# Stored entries
***
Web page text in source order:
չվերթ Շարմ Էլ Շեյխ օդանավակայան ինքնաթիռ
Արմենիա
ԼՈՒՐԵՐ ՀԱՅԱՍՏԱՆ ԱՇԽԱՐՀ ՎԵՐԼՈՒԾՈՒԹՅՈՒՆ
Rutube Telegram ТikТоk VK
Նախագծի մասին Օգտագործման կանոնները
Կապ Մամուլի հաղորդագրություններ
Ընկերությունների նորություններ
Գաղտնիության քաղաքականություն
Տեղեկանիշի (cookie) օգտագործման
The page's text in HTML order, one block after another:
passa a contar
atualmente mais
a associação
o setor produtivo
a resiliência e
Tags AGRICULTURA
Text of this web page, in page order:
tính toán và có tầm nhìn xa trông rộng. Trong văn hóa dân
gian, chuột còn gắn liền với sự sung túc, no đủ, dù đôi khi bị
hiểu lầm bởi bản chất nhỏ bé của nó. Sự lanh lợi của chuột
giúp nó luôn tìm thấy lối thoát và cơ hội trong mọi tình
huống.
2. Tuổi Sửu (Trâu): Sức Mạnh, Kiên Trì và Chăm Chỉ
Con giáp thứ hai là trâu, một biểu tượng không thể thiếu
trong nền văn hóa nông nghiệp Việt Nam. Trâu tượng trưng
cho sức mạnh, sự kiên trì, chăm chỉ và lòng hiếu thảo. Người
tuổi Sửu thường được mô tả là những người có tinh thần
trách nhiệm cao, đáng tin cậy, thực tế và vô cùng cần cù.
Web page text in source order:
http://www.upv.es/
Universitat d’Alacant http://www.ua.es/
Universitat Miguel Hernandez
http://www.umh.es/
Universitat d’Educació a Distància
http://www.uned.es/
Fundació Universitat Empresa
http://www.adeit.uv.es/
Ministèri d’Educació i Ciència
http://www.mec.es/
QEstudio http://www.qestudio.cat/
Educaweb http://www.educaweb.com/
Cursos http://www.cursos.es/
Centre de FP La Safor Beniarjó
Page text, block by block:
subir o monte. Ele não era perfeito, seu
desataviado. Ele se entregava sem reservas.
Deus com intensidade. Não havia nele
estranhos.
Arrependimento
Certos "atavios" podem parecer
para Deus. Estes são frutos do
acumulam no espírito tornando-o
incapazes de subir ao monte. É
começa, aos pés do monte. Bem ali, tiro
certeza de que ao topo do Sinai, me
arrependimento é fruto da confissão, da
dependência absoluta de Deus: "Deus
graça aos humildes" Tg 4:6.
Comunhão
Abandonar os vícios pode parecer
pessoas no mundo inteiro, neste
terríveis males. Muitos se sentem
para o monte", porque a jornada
***
Print only the lines running from the one with "trách nhiệm cao, đáng" to the final line of the data above, each exactly as it appears.

trách nhiệm cao, đáng tin cậy, thực tế và vô cùng cần cù.
Web page text in source order:
http://www.upv.es/
Universitat d’Alacant http://www.ua.es/
Universitat Miguel Hernandez
http://www.umh.es/
Universitat d’Educació a Distància
http://www.uned.es/
Fundació Universitat Empresa
http://www.adeit.uv.es/
Ministèri d’Educació i Ciència
http://www.mec.es/
QEstudio http://www.qestudio.cat/
Educaweb http://www.educaweb.com/
Cursos http://www.cursos.es/
Centre de FP La Safor Beniarjó
Page text, block by block:
subir o monte. Ele não era perfeito, seu
desataviado. Ele se entregava sem reservas.
Deus com intensidade. Não havia nele
estranhos.
Arrependimento
Certos "atavios" podem parecer
para Deus. Estes são frutos do
acumulam no espírito tornando-o
incapazes de subir ao monte. É
começa, aos pés do monte. Bem ali, tiro
certeza de que ao topo do Sinai, me
arrependimento é fruto da confissão, da
dependência absoluta de Deus: "Deus
graça aos humildes" Tg 4:6.
Comunhão
Abandonar os vícios pode parecer
pessoas no mundo inteiro, neste
terríveis males. Muitos se sentem
para o monte", porque a jornada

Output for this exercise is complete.